** Extracted data **

========================================================================

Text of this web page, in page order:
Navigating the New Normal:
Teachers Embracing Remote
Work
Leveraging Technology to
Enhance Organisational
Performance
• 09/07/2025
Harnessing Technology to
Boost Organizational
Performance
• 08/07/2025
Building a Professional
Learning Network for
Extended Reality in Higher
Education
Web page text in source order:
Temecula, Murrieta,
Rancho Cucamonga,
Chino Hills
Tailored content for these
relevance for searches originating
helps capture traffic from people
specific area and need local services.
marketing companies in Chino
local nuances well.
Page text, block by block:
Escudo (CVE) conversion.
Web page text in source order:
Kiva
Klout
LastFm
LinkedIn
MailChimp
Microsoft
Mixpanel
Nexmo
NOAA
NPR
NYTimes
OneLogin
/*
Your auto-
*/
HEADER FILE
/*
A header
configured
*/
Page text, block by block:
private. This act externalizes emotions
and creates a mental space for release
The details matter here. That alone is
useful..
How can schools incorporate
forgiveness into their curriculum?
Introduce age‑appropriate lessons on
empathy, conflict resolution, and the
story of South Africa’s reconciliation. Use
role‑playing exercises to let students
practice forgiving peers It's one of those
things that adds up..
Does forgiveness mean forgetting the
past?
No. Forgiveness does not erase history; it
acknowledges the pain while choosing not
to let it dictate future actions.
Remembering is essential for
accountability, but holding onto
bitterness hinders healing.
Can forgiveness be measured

========================================================================

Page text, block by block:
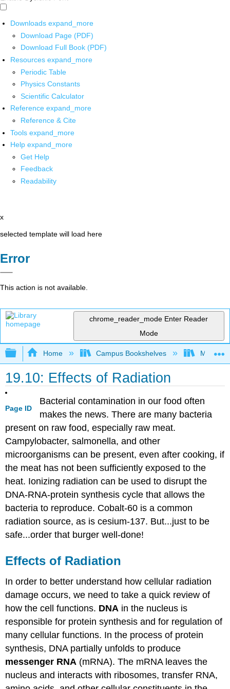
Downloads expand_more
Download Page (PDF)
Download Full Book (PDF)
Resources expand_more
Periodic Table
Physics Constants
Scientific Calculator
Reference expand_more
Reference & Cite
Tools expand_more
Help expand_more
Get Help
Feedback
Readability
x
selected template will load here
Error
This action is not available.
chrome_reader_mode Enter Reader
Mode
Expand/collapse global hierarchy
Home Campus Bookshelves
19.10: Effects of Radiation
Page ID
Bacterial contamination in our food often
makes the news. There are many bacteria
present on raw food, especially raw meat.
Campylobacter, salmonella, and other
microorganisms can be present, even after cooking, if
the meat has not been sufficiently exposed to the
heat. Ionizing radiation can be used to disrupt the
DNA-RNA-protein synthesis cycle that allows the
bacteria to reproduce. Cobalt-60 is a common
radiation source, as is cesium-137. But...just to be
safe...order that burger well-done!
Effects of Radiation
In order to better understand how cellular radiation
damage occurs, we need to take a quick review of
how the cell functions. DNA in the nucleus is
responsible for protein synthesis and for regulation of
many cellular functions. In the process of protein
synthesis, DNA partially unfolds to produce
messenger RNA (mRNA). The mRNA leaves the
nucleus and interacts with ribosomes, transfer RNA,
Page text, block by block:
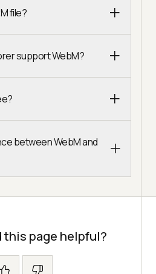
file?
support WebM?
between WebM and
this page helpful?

========================================================================

** Your objective **
Using the records above, select and copy every line that has the word "need".

** Answer **
specific area and need local services.
damage occurs, we need to take a quick review of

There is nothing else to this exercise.